### What is needed
Repeat the data in full and exactly. Leave the pictures out.

### Records supplied
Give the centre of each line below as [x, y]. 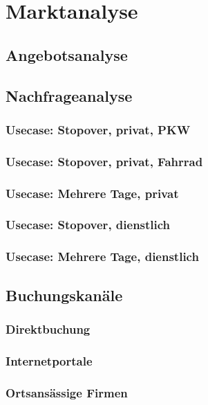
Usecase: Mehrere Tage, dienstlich [102, 256]
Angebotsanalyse [67, 54]
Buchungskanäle [64, 295]
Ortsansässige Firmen [67, 392]
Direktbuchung [48, 328]
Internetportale [49, 360]
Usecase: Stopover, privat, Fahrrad [104, 161]
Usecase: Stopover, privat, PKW [98, 129]
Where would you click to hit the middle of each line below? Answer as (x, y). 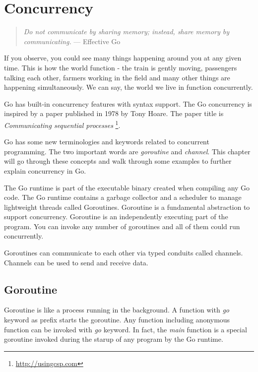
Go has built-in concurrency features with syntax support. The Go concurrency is (128, 103)
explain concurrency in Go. (45, 170)
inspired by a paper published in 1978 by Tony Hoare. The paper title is (114, 113)
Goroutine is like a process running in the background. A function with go (117, 310)
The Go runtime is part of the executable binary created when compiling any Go (127, 187)
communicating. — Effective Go (72, 41)
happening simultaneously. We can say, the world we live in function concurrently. (129, 87)
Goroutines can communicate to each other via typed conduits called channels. (124, 253)
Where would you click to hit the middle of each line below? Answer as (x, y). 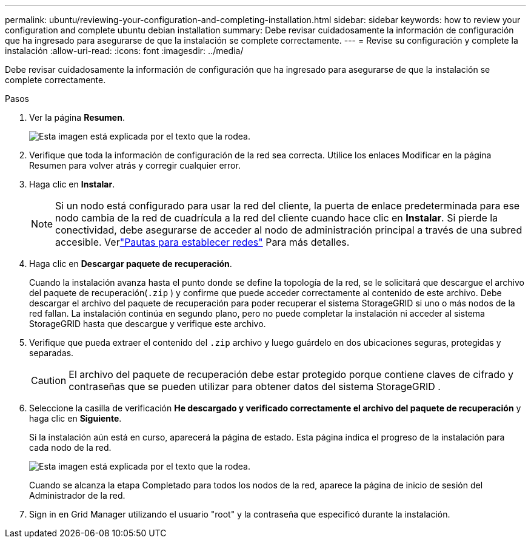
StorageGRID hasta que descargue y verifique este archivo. (148, 324)
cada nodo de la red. (70, 447)
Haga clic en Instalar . (72, 184)
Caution (49, 380)
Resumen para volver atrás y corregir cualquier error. (135, 165)
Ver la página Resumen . (77, 117)
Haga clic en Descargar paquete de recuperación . (131, 264)
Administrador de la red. (77, 495)
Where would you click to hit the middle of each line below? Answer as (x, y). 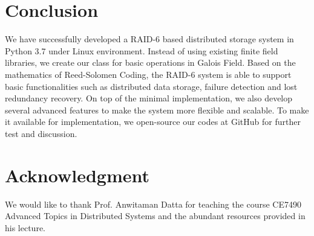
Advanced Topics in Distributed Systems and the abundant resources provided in (155, 216)
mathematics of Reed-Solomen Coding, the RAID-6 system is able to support (148, 74)
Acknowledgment (77, 175)
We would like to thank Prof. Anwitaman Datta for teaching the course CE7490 (153, 204)
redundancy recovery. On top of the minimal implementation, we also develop (149, 98)
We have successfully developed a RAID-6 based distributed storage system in (149, 39)
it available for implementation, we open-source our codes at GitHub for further (153, 122)
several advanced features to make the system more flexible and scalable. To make (157, 110)
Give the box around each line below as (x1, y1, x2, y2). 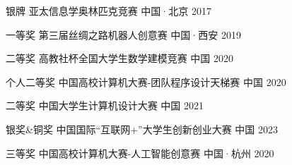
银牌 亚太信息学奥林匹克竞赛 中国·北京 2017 (6, 4, 211, 18)
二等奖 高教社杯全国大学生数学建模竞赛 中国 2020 (6, 51, 234, 66)
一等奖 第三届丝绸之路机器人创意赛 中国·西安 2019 (6, 27, 241, 42)
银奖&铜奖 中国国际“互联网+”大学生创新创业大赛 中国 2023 (6, 121, 279, 136)
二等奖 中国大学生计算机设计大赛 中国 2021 (6, 98, 204, 113)
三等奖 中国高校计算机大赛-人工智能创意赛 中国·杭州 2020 (6, 145, 274, 160)
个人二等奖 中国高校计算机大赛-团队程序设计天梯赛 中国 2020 (6, 74, 286, 89)
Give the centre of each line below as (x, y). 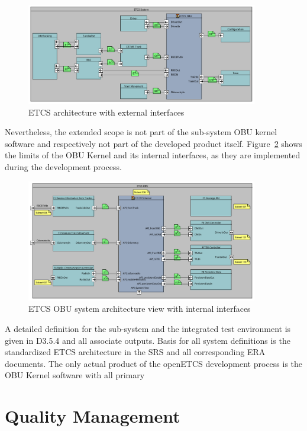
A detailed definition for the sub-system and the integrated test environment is (148, 328)
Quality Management (93, 416)
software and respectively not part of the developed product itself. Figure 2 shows (153, 143)
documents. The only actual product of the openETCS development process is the (154, 363)
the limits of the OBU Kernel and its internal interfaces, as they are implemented (153, 155)
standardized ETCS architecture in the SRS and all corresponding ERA (135, 352)
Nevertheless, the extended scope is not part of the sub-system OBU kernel (141, 132)
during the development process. (63, 166)
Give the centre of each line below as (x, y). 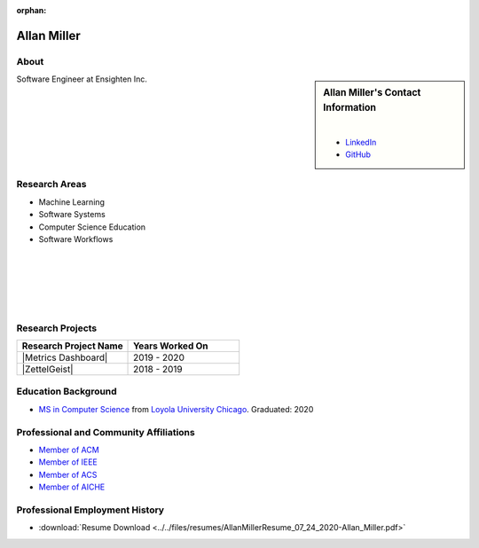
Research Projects (57, 328)
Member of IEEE (68, 462)
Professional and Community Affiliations (106, 432)
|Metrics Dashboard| (65, 357)
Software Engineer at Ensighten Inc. (82, 79)
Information (350, 108)
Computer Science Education (92, 227)
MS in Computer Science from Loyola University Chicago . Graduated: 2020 (176, 409)
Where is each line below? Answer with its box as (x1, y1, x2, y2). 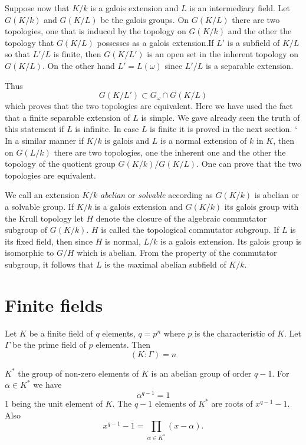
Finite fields (5, 292, 103, 317)
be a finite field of (29, 327, 93, 339)
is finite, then (53, 48, 101, 60)
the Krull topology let (5, 212, 84, 224)
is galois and (104, 134, 150, 146)
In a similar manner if (5, 134, 84, 146)
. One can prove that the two (196, 157, 301, 170)
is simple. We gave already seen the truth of (141, 111, 300, 123)
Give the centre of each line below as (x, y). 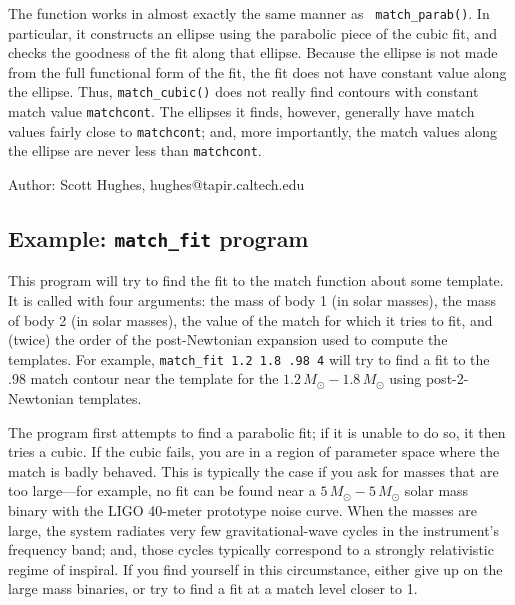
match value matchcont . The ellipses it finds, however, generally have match (241, 111)
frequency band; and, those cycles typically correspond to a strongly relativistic (251, 549)
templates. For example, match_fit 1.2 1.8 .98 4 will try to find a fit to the (249, 358)
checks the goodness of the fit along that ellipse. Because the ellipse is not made (253, 52)
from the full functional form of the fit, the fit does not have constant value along (257, 71)
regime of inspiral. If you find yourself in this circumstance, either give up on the (255, 568)
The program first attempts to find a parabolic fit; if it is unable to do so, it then (257, 431)
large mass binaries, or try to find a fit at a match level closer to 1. (213, 588)

### Answer space
Give the centre of each line below as [x, y]. 
Usecase: Mehrere Tage, dienstlich [102, 256]
Angebotsanalyse [67, 54]
Buchungskanäle [64, 295]
Ortsansässige Firmen [67, 392]
Direktbuchung [48, 328]
Internetportale [49, 360]
Usecase: Stopover, privat, Fahrrad [104, 161]
Usecase: Stopover, privat, PKW [98, 129]
Where would you click to hit the middle of each line below? Answer as (x, y). 
Go has built-in concurrency features with syntax support. The Go concurrency is (128, 103)
explain concurrency in Go. (45, 170)
inspired by a paper published in 1978 by Tony Hoare. The paper title is (114, 113)
Goroutine is like a process running in the background. A function with go (117, 310)
The Go runtime is part of the executable binary created when compiling any Go (127, 187)
communicating. — Effective Go (72, 41)
happening simultaneously. We can say, the world we live in function concurrently. (129, 87)
Goroutines can communicate to each other via typed conduits called channels. (124, 253)
Where would you click to hit the middle of each line below? Answer as (x, y). 
StorageGRID hasta que descargue y verifique este archivo. (148, 324)
cada nodo de la red. (70, 447)
Haga clic en Instalar . (72, 184)
Caution (49, 380)
Resumen para volver atrás y corregir cualquier error. (135, 165)
Ver la página Resumen . (77, 117)
Haga clic en Descargar paquete de recuperación . (131, 264)
Administrador de la red. (77, 495)
Where would you click to hit the middle of each line below? Answer as (x, y). 
Advanced Topics in Distributed Systems and the abundant resources provided in (155, 216)
mathematics of Reed-Solomen Coding, the RAID-6 system is able to support (148, 74)
Acknowledgment (77, 175)
We would like to thank Prof. Anwitaman Datta for teaching the course CE7490 (153, 204)
redundancy recovery. On top of the minimal implementation, we also develop (149, 98)
We have successfully developed a RAID-6 based distributed storage system in (149, 39)
it available for implementation, we open-source our codes at GitHub for further (153, 122)
several advanced features to make the system more flexible and scalable. To make (157, 110)
Give the box around each line below as (x1, y1, x2, y2). 
银牌 亚太信息学奥林匹克竞赛 中国·北京 2017 (6, 4, 211, 18)
二等奖 高教社杯全国大学生数学建模竞赛 中国 2020 (6, 51, 234, 66)
一等奖 第三届丝绸之路机器人创意赛 中国·西安 2019 (6, 27, 241, 42)
银奖&铜奖 中国国际“互联网+”大学生创新创业大赛 中国 2023 (6, 121, 279, 136)
二等奖 中国大学生计算机设计大赛 中国 2021 (6, 98, 204, 113)
三等奖 中国高校计算机大赛-人工智能创意赛 中国·杭州 2020 (6, 145, 274, 160)
个人二等奖 中国高校计算机大赛-团队程序设计天梯赛 中国 2020 (6, 74, 286, 89)
Give the centre of each line below as (x, y). 
A detailed definition for the sub-system and the integrated test environment is (148, 328)
Quality Management (93, 416)
software and respectively not part of the developed product itself. Figure 2 shows (153, 143)
documents. The only actual product of the openETCS development process is the (154, 363)
the limits of the OBU Kernel and its internal interfaces, as they are implemented (153, 155)
standardized ETCS architecture in the SRS and all corresponding ERA (135, 352)
Nevertheless, the extended scope is not part of the sub-system OBU kernel (141, 132)
during the development process. (63, 166)
Give the centre of each line below as (x, y). 
Research Projects (57, 328)
Member of IEEE (68, 462)
Professional and Community Affiliations (106, 432)
|Metrics Dashboard| (65, 357)
Software Engineer at Ensighten Inc. (82, 79)
Information (350, 108)
Computer Science Education (92, 227)
MS in Computer Science from Loyola University Chicago . Graduated: 2020 (176, 409)
Where is each line below? Answer with its box as (x1, y1, x2, y2). 
Finite fields (5, 292, 103, 317)
be a finite field of (29, 327, 93, 339)
is finite, then (53, 48, 101, 60)
the Krull topology let (5, 212, 84, 224)
is galois and (104, 134, 150, 146)
In a similar manner if (5, 134, 84, 146)
. One can prove that the two (196, 157, 301, 170)
is simple. We gave already seen the truth of (141, 111, 300, 123)
Give the centre of each line below as (x, y). 
match value matchcont . The ellipses it finds, however, generally have match (241, 111)
frequency band; and, those cycles typically correspond to a strongly relativistic (251, 549)
templates. For example, match_fit 1.2 1.8 .98 4 will try to find a fit to the (249, 358)
checks the goodness of the fit along that ellipse. Because the ellipse is not made (253, 52)
from the full functional form of the fit, the fit does not have constant value along (257, 71)
regime of inspiral. If you find yourself in this circumstance, either give up on the (255, 568)
The program first attempts to find a parabolic fit; if it is unable to do so, it then (257, 431)
large mass binaries, or try to find a fit at a match level closer to 1. (213, 588)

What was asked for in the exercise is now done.